Stephanie carried out the maneuver with her index finger, and within the microscopic field, the pipette was seen to enter cleanly the cytoplasm of the hapless egg cell.

“Well, you live and learn,” Daniel said. “It proves I’m just a rank amateur in this arena.”

Stephanie pulled away from her eyepieces to glance at Daniel. It wasn’t like him to be self-deprecating. “Don’t be so hard on yourself. This is busywork, which you’ve always had skilled technicians to do. I learned how to do it when I was a graduate-student grunt.”

“I suppose,” Daniel said without looking up.

Stephanie shrugged and directed her eyes back into the microscope. “Now I use the micromanipulator to approach the fluorescing DNA,” she said. The tip of the pipette approached its target, and when Stephanie applied a tiny amount of suction, the DNA disappeared up into the pipette’s lumen as if the pipette were a miniature vacuum cleaner.

“I’m not good at this part either,” Daniel said. “I think I suck up too much cytoplasm.”

“It’s important to get just the DNA,” Stephanie said.

“Every time I watch this technique, I’m even more amazed that it works,” Daniel commented. “My mental image of the submicroscopic internal structure of a living cell is akin to a miniature glass house. How can it be that we can tear out the nucleus by its roots, essentially throw in another nucleus from an adult differentiated cell, and have the whole thing work? It boggles the imagination.”

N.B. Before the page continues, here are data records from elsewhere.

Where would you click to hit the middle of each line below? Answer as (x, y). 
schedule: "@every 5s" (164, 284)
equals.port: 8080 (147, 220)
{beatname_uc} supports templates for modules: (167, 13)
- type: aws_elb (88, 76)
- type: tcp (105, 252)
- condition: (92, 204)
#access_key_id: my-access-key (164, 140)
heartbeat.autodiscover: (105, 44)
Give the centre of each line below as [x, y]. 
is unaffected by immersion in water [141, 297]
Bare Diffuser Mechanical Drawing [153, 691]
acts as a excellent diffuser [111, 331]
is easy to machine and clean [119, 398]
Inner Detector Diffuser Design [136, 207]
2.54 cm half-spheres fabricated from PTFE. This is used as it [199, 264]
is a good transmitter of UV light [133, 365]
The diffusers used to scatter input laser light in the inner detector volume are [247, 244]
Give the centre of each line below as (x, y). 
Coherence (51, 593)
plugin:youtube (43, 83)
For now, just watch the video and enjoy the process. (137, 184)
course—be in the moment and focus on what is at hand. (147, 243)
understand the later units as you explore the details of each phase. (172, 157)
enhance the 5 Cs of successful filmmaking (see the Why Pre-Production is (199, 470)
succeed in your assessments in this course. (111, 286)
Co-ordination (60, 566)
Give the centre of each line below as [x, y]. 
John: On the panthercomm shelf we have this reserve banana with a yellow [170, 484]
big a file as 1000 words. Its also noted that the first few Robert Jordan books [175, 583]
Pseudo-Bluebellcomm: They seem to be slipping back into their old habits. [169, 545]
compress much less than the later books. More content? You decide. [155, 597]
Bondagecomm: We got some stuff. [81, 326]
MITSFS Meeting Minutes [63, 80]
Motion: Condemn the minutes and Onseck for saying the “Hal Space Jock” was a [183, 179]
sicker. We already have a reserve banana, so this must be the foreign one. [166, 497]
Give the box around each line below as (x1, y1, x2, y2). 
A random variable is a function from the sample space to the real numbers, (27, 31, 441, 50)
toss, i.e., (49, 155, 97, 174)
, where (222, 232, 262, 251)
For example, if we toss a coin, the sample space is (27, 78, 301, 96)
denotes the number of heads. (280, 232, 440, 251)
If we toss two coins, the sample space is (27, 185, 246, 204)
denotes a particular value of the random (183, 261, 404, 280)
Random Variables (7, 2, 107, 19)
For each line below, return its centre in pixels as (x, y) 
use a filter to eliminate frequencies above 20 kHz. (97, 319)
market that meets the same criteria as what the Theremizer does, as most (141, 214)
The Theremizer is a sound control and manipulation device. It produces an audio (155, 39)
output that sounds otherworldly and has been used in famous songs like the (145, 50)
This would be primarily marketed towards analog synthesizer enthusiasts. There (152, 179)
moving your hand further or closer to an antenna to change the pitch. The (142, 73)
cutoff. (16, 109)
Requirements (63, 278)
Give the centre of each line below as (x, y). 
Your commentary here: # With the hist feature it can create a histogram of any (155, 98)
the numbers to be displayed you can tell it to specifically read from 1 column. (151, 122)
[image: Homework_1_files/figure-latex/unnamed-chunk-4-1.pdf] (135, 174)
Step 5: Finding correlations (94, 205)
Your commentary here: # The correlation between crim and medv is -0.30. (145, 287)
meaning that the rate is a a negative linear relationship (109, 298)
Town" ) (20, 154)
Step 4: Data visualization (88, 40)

“Not only work, but cause the adult nucleus we toss in to become young again.”

“That too,” Daniel agreed. “I tell you, the process of nuclear transfer truly defies belief.”

“I couldn’t agree more,” Stephanie said. “For me, the improbability of it working is evidence of God’s involvement in the process, which rattles my agnosticism even more than what we learned about the Shroud of Turin.” While she spoke, she guided a third pipette into the microscopic field. This pipette had within its lumen a single fibroblast cell from Ashley Butler’s fibroblast culture: a cell whose ancestral nucleus Daniel had painstakingly manipulated, first with HTSR, to replace those genes responsible for the senator’s Parkinson’s disease with those derived from the shroud’s blood, and second, with an added gene at Stephanie’s suggestion for a special surface antigen. This fibroblast’s nuclear DNA was going to replace the DNA Stephanie had removed from the egg cell.